Enabling an Integrated Rate-temporal Learning Scheme on Memristor

Wei He 1,4, Kejie Huang 2,4, Ning Ning 1, Kiruthika Ramanathan 1, Guoqi Li 3, Yu Jiang 1, JiaYin Sze 1, Luping Shi 3,a, Rong Zhao 2,b, Jing Pei 3
PMCID: PMC3996481  PMID: 24755608

Abstract

Learning scheme is the key to the utilization of spike-based computation and the emulation of neural/synaptic behaviors toward realization of cognition. The biological observations reveal an integrated spike time- and spike rate-dependent plasticity as a function of presynaptic firing frequency. However, this integrated rate-temporal learning scheme has not been realized on any nano devices. In this paper, such scheme is successfully demonstrated on a memristor. Great robustness against the spiking rate fluctuation is achieved by waveform engineering with the aid of good analog properties exhibited by the iron oxide-based memristor. The spike-time-dependence plasticity (STDP) occurs at moderate presynaptic firing frequencies and spike-rate-dependence plasticity (SRDP) dominates other regions. This demonstration provides a novel approach in neural coding implementation, which facilitates the development of bio-inspired computing systems.
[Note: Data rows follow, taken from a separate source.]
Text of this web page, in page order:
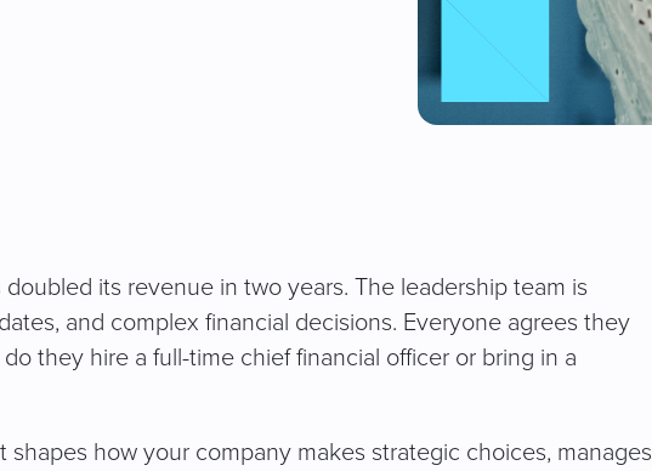
its revenue in two years. The leadership team is
and complex financial decisions. Everyone agrees they
they hire a full-time chief financial officer or bring in a
shapes how your company makes strategic choices, manages
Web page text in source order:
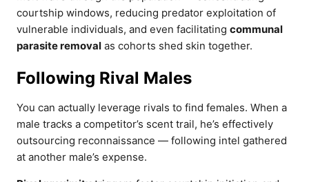
courtship windows, reducing predator exploitation of
vulnerable individuals, and even facilitating communal
parasite removal as cohorts shed skin together.
Following Rival Males
You can actually leverage rivals to find females. When a
male tracks a competitor’s scent trail, he’s effectively
outsourcing reconnaissance — following intel gathered
at another male’s expense.
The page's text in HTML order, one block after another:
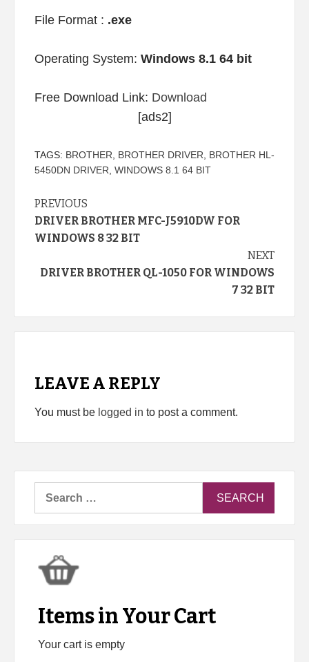
File Format : .exe
Operating System: Windows 8.1 64 bit
Free Download Link: Download
[ads2]
TAGS: BROTHER BROTHER DRIVER
BROTHER HL-
5450DN DRIVER WINDOWS 8.1 64 BIT
Continue
Reading
PREVIOUS
DRIVER BROTHER MFC-J5910DW FOR
WINDOWS 8 32 BIT
NEXT
DRIVER BROTHER QL-1050 FOR WINDOWS
7 32 BIT
LEAVE A REPLY
You must be logged in to post a comment.
Items in Your Cart
Your cart is empty
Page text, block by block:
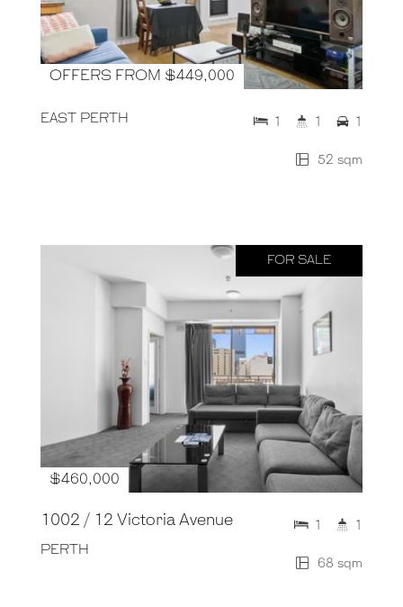
OFFERS FROM $449,000
EAST PERTH
52 sqm
1 1 1
FOR SALE
$460,000
1002 / 12 Victoria Avenue
PERTH
68 sqm
1 1
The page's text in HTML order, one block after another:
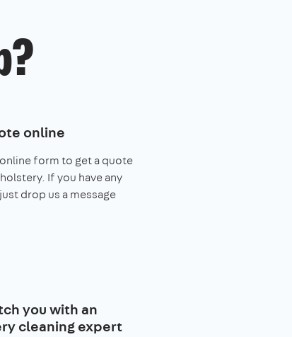
online
form to get a quote
If you have any
drop us a message
you with an
cleaning expert
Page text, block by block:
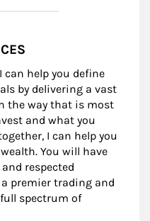
can help you define
by delivering a vast
the way that is most
and what you
I can help you
You will have
respected
premier trading and
spectrum of
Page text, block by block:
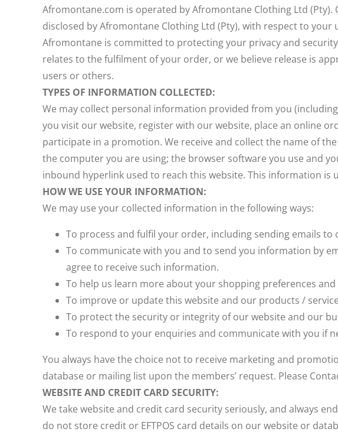
Afromontane.com is operated by Afromontane Clothing Ltd
disclosed by Afromontane Clothing Ltd (Pty), with respect to your
Afromontane is committed to protecting your privacy and
relates to the fulfilment of your order, or we believe release is
users or others.
TYPES OF INFORMATION COLLECTED:
We may collect personal information provided from you
you visit our website, register with our website, place an online
participate in a promotion. We receive and collect the name of
the computer you are using; the browser software you use and
inbound hyperlink used to reach this website. This information
HOW WE USE YOUR INFORMATION:
We may use your collected information in the following ways:
To process and fulfil your order, including sending emails
To communicate with you and to send you information by
agree to receive such information.
To help us learn more about your shopping preferences
To improve or update this website and our products /
To protect the security or integrity of our website and our
To respond to your enquiries and communicate with you if
You always have the choice not to receive marketing and
database or mailing list upon the members’ request. Please
WEBSITE AND CREDIT CARD SECURITY:
We take website and credit card security seriously, and always
do not store credit or EFTPOS card details on our website or
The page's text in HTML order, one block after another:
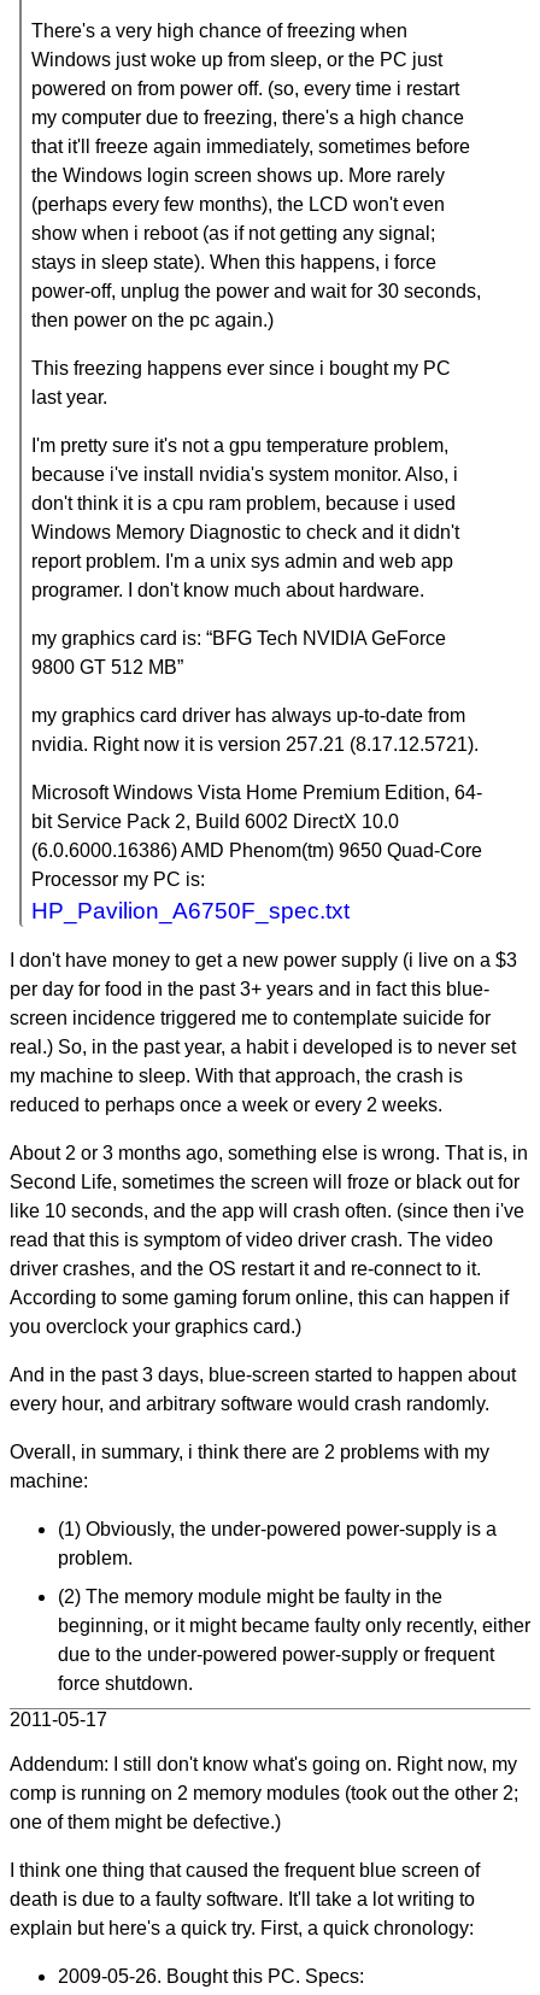
There's a very high chance of freezing when
Windows just woke up from sleep, or the PC just
powered on from power off. (so, every time i restart
my computer due to freezing, there's a high chance
that it'll freeze again immediately, sometimes before
the Windows login screen shows up. More rarely
(perhaps every few months), the LCD won't even
show when i reboot (as if not getting any signal;
stays in sleep state). When this happens, i force
power-off, unplug the power and wait for 30 seconds,
then power on the pc again.)
This freezing happens ever since i bought my PC
last year.
I'm pretty sure it's not a gpu temperature problem,
because i've install nvidia's system monitor. Also, i
don't think it is a cpu ram problem, because i used
Windows Memory Diagnostic to check and it didn't
report problem. I'm a unix sys admin and web app
programer. I don't know much about hardware.
my graphics card is: “BFG Tech NVIDIA GeForce
9800 GT 512 MB”
my graphics card driver has always up-to-date from
nvidia. Right now it is version 257.21 (8.17.12.5721).
Microsoft Windows Vista Home Premium Edition, 64-
bit Service Pack 2, Build 6002 DirectX 10.0
(6.0.6000.16386) AMD Phenom(tm) 9650 Quad-Core
Processor my PC is:
HP_Pavilion_A6750F_spec.txt
I don't have money to get a new power supply (i live on a $3
per day for food in the past 3+ years and in fact this blue-
screen incidence triggered me to contemplate suicide for
real.) So, in the past year, a habit i developed is to never set
my machine to sleep. With that approach, the crash is
reduced to perhaps once a week or every 2 weeks.
About 2 or 3 months ago, something else is wrong. That is, in
Second Life, sometimes the screen will froze or black out for
like 10 seconds, and the app will crash often. (since then i've
read that this is symptom of video driver crash. The video
driver crashes, and the OS restart it and re-connect to it.
According to some gaming forum online, this can happen if
you overclock your graphics card.)
And in the past 3 days, blue-screen started to happen about
every hour, and arbitrary software would crash randomly.
Overall, in summary, i think there are 2 problems with my
machine:
(1) Obviously, the under-powered power-supply is a
problem.
(2) The memory module might be faulty in the
beginning, or it might became faulty only recently, either
due to the under-powered power-supply or frequent
force shutdown.
2011-05-17
Addendum: I still don't know what's going on. Right now, my
comp is running on 2 memory modules (took out the other 2;
one of them might be defective.)
I think one thing that caused the frequent blue screen of
death is due to a faulty software. It'll take a lot writing to
explain but here's a quick try. First, a quick chronology:
2009-05-26. Bought this PC. Specs:
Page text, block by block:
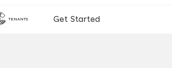
TENANTS Get Started
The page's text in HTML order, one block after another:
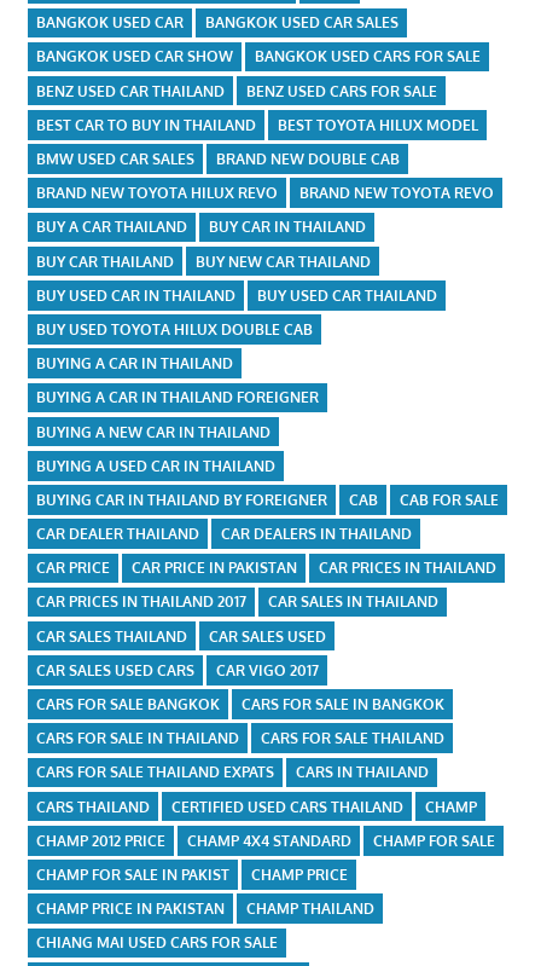
BANGKOK USED CAR
BANGKOK USED CAR SALES
BANGKOK USED CAR SHOW
BANGKOK USED CARS FOR SALE
BENZ USED CAR THAILAND
BENZ USED CARS FOR SALE
BEST CAR TO BUY IN THAILAND
BEST TOYOTA HILUX MODEL
BMW USED CAR SALES
BRAND NEW DOUBLE CAB
BRAND NEW TOYOTA HILUX REVO
BRAND NEW TOYOTA REVO
BUY A CAR THAILAND
BUY CAR IN THAILAND
BUY CAR THAILAND
BUY NEW CAR THAILAND
BUY USED CAR IN THAILAND
BUY USED CAR THAILAND
BUY USED TOYOTA HILUX DOUBLE CAB
BUYING A CAR IN THAILAND
BUYING A CAR IN THAILAND FOREIGNER
BUYING A NEW CAR IN THAILAND
BUYING A USED CAR IN THAILAND
BUYING CAR IN THAILAND BY FOREIGNER
CAB
CAB FOR SALE
CAR DEALER THAILAND
CAR DEALERS IN THAILAND
CAR PRICE
CAR PRICE IN PAKISTAN
CAR PRICES IN THAILAND
CAR PRICES IN THAILAND 2017
CAR SALES IN THAILAND
CAR SALES THAILAND
CAR SALES USED
CAR SALES USED CARS
CAR VIGO 2017
CARS FOR SALE BANGKOK
CARS FOR SALE IN BANGKOK
CARS FOR SALE IN THAILAND
CARS FOR SALE THAILAND
CARS FOR SALE THAILAND EXPATS
CARS IN THAILAND
CARS THAILAND
CERTIFIED USED CARS THAILAND
CHAMP
CHAMP 2012 PRICE
CHAMP 4X4 STANDARD
CHAMP FOR SALE
CHAMP FOR SALE IN PAKIST
CHAMP PRICE
CHAMP PRICE IN PAKISTAN
CHAMP THAILAND
CHIANG MAI USED CARS FOR SALE
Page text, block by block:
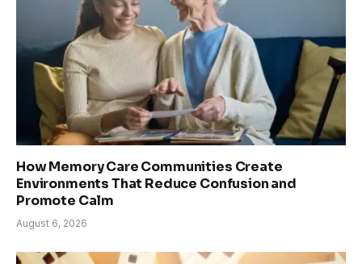
How Memory Care Communities Create
Environments That Reduce Confusion and
Promote Calm
August 6, 2026
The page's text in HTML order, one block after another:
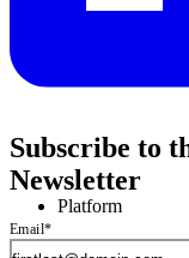
Platform
Subscribe to
Newsletter
Email*
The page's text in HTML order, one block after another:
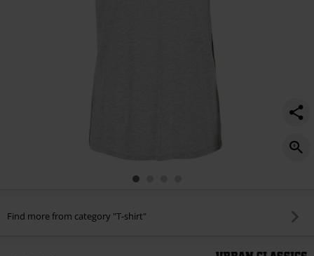
Find more from category "T-shirt"
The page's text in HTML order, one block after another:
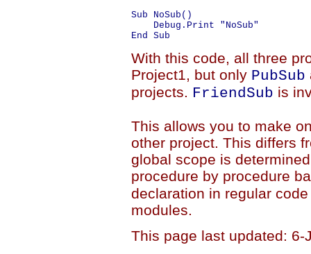
Sub NoSub()
    Debug.Print "NoSub"
With this code, all three
Project1, but only PubSub
projects. FriendSub is
This allows you to make
other project. This differs
global scope is
procedure by procedure
declaration in regular
modules.
This page last updated: 6-
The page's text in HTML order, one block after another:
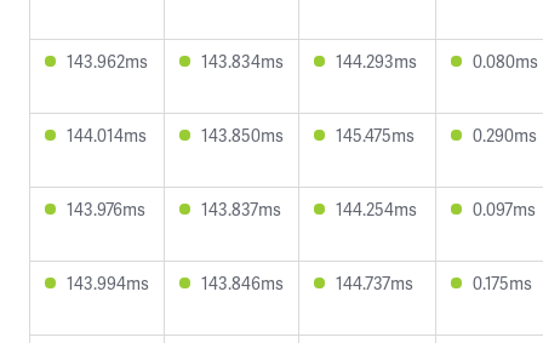
143.962ms 143.834ms 144.293ms 0.080ms
144.014ms 143.850ms 145.475ms 0.290ms
143.976ms 143.837ms 144.254ms 0.097ms
143.994ms 143.846ms 144.737ms 0.175ms
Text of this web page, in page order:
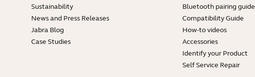
Sustainability
News and Press Releases
Jabra Blog
Case Studies
Bluetooth pairing guide
Compatibility Guide
How-to videos
Accessories
Identify your Product
Self Service Repair
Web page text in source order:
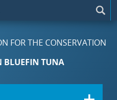
FOR THE CONSERVATION
BLUEFIN TUNA
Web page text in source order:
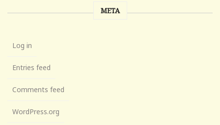
META
Log in
Entries feed
Comments feed
WordPress.org
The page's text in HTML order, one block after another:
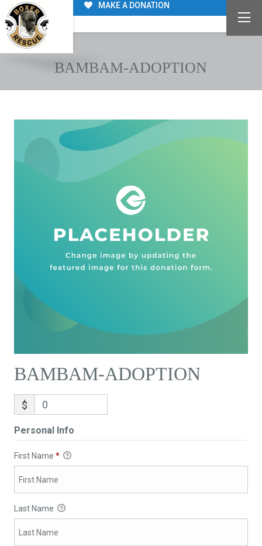
MAKE A DONATION
BAMBAM-ADOPTION
BAMBAM-ADOPTION
$
Personal Info
First Name *
Last Name
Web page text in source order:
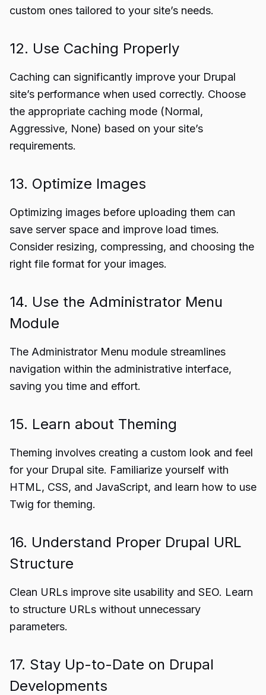
custom ones tailored to your site’s needs.
12. Use Caching Properly
Caching can significantly improve your Drupal
site’s performance when used correctly. Choose
the appropriate caching mode (Normal,
Aggressive, None) based on your site’s
requirements.
13. Optimize Images
Optimizing images before uploading them can
save server space and improve load times.
Consider resizing, compressing, and choosing the
right file format for your images.
14. Use the Administrator Menu
Module
The Administrator Menu module streamlines
navigation within the administrative interface,
saving you time and effort.
15. Learn about Theming
Theming involves creating a custom look and feel
for your Drupal site. Familiarize yourself with
HTML, CSS, and JavaScript, and learn how to use
Twig for theming.
16. Understand Proper Drupal URL
Structure
Clean URLs improve site usability and SEO. Learn
to structure URLs without unnecessary
parameters.
17. Stay Up-to-Date on Drupal
Developments
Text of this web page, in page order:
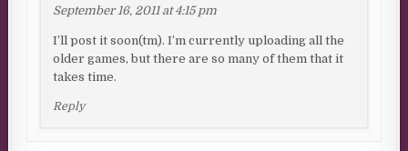
September 16, 2011 at 4:15 pm
I’ll post it soon(tm). I’m currently uploading all the
older games, but there are so many of them that it
takes time.
Reply
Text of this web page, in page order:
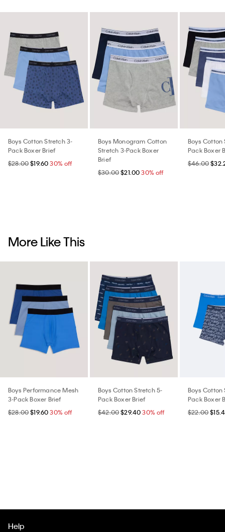
Boys Cotton Stretch 3-
Pack Boxer Brief
$28.00$19.60 30% off
Boys Monogram Cotton
Stretch 3-Pack Boxer
Brief
$30.00$21.00 30% off
Boys Cotton
Pack Boxer
$46.00
More Like This
Boys Performance Mesh
3-Pack Boxer Brief
$28.00$19.60 30% off
Boys Cotton Stretch 5-
Pack Boxer Brief
$42.00$29.40 30% off
Boys Cotton
Pack Boxer
$22.00
Help
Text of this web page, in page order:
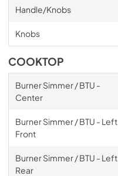
Handle/Knobs
Knobs
COOKTOP
Burner Simmer / BTU -
Center
Burner Simmer / BTU - Left
Front
Burner Simmer / BTU - Left
Rear
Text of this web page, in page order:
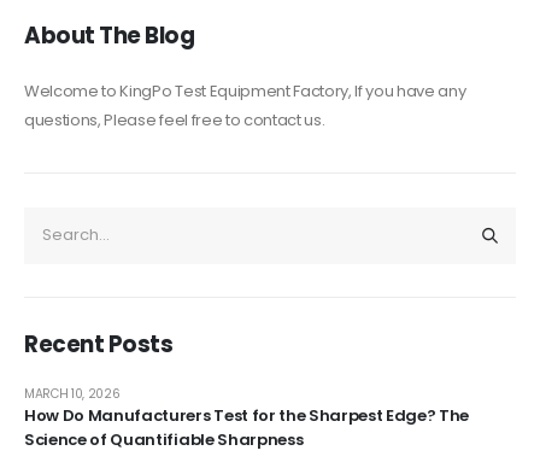
About The Blog
Welcome to KingPo Test Equipment Factory, If you have any
questions, Please feel free to contact us.
Recent Posts
How Do Manufacturers Test for the Sharpest Edge? The
Science of Quantifiable Sharpness
MARCH 10, 2026
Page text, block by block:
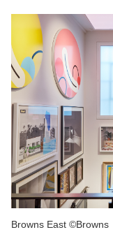
Browns East ©Browns
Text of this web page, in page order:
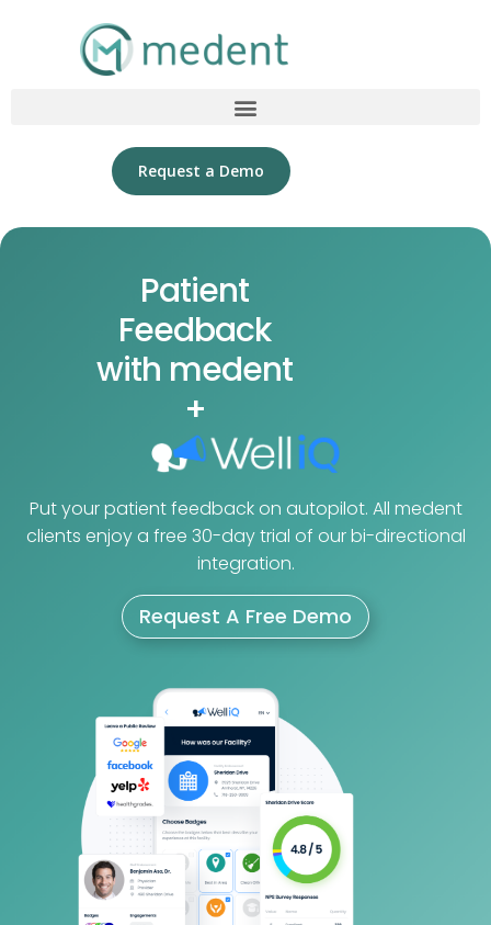
Request a Demo
Patient
Feedback
with medent
+
Put your patient feedback on autopilot. All medent
clients enjoy a free 30-day trial of our bi-directional
integration.
Request A Free Demo
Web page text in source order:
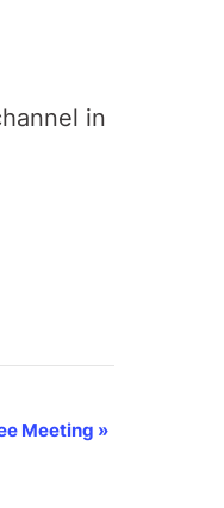
in
Meeting »
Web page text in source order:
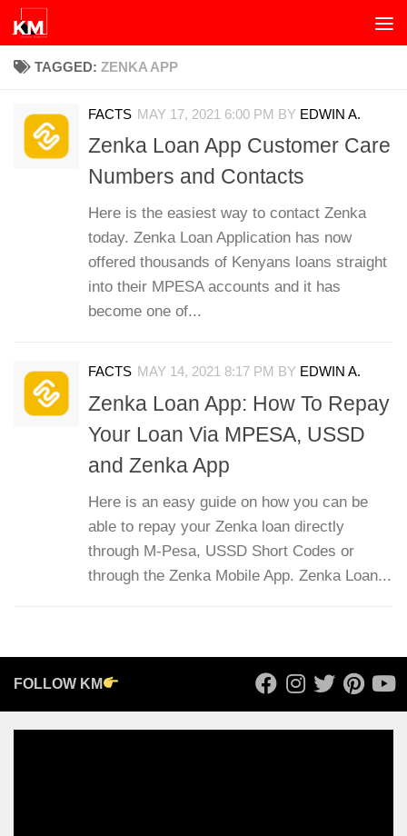
Skip to content
TAGGED: ZENKA APP
FACTS MAY 17, 2021 6:00 PM BY EDWIN A.
Zenka Loan App Customer Care
Numbers and Contacts
Here is the easiest way to contact Zenka
today. Zenka Loan Application has now
offered thousands of Kenyans loans straight
into their MPESA accounts and it has
become one of...
FACTS MAY 14, 2021 8:17 PM BY EDWIN A.
Zenka Loan App: How To Repay
Your Loan Via MPESA, USSD
and Zenka App
Here is an easy guide on how you can be
able to repay your Zenka loan directly
through M-Pesa, USSD Short Codes or
through the Zenka Mobile App. Zenka Loan...
FOLLOW KM
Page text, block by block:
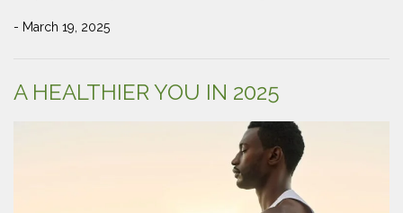
Changes”
- March 19, 2025
A HEALTHIER YOU IN 2025
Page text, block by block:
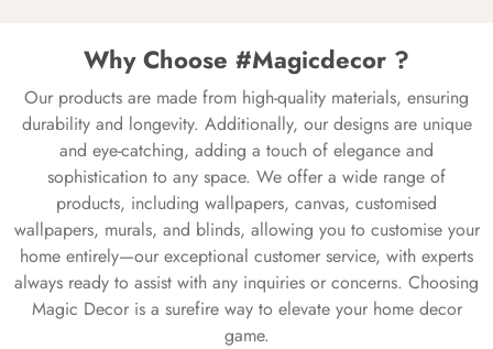
Why Choose #Magicdecor ?
Our products are made from high-quality materials, ensuring
durability and longevity. Additionally, our designs are unique
and eye-catching, adding a touch of elegance and
sophistication to any space. We offer a wide range of
products, including wallpapers, canvas, customised
wallpapers, murals, and blinds, allowing you to customise your
home entirely—our exceptional customer service, with experts
always ready to assist with any inquiries or concerns. Choosing
Magic Decor is a surefire way to elevate your home decor
game.
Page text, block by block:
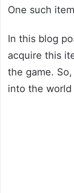
One such
In this blog
acquire this
the game.
into the world
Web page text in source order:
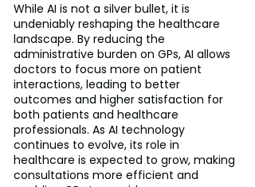
While AI is not a silver bullet, it is
undeniably reshaping the healthcare
landscape. By reducing the
administrative burden on GPs, AI allows
doctors to focus more on patient
interactions, leading to better
outcomes and higher satisfaction for
both patients and healthcare
professionals. As AI technology
continues to evolve, its role in
healthcare is expected to grow, making
consultations more efficient and

Our brain performs various cognitive tasks and outperforms the state-of-the-art von Neumann-based digital computer in many domains1,2. Brain inspired approach is one of the research directions to sustain the continuous performance improvement when downscaling of CMOS technology approaches its limits3,4,5. Despite the tremendous progress in VLSI technologies, it is still an insurmountable challenge to simulate our brain at the scale of 100 billion neurons and 100 trillion synapses using purely silicon-based devices6,7,8. It is widely agreed that the synapse - a biological connection between two neurons that allows information to flow from one to the other - is essential in mediating the processes of memory, learning and cognition9. A ubiquitous property of synapse is the ability to keep track of the activity history by shaping its plasticity, which is encoded via various forms of activity-dependent learning rules. Though the biological mechanism underlying the synaptic behaviors is still under debate, the identified parameters that influence synaptic plasticity including pre- and postsynaptic spiking interval10,11,12, spiking rate13,14, postsynaptic voltage15,16, dendritic location17,18, and postsynaptic depolarization19,20 have been reported. Generally, spiking-time-dependent plasticity (STDP), often interpreted as the “first law” of synaptic plasticity, focuses on the spike timing differences between the pre- and postsynaptic neurons in modifying the synaptic weight10,11,12,21. Apart from STDP, rate-dependent plasticity learning rule, which is termed as spike-driven rate-based plasticity13,22,23,24,25 or spike-rate-dependent plasticity (SRDP)26, expresses the dependence on spike frequency. Furthermore, in vivo experiments reveal that spike time- and spike rate-dependent plasticity integrate together as a function of presynaptic firing frequency14,27. When presynaptic neuron fires at moderate rates (10–20 Hz), STDP learning rule mostly occurs27. Outside of the moderate frequency region, spike rate-based synaptic learning rule governs the plasticity induction and is independent of pre- and postsynaptic spiking interval10,14,28. This integrated rate-temporal learning scheme is widely believed to play an important role in neural signal processing and information storage29,30,31. However, to our best knowledge, such learning scheme has not been realized on any devices.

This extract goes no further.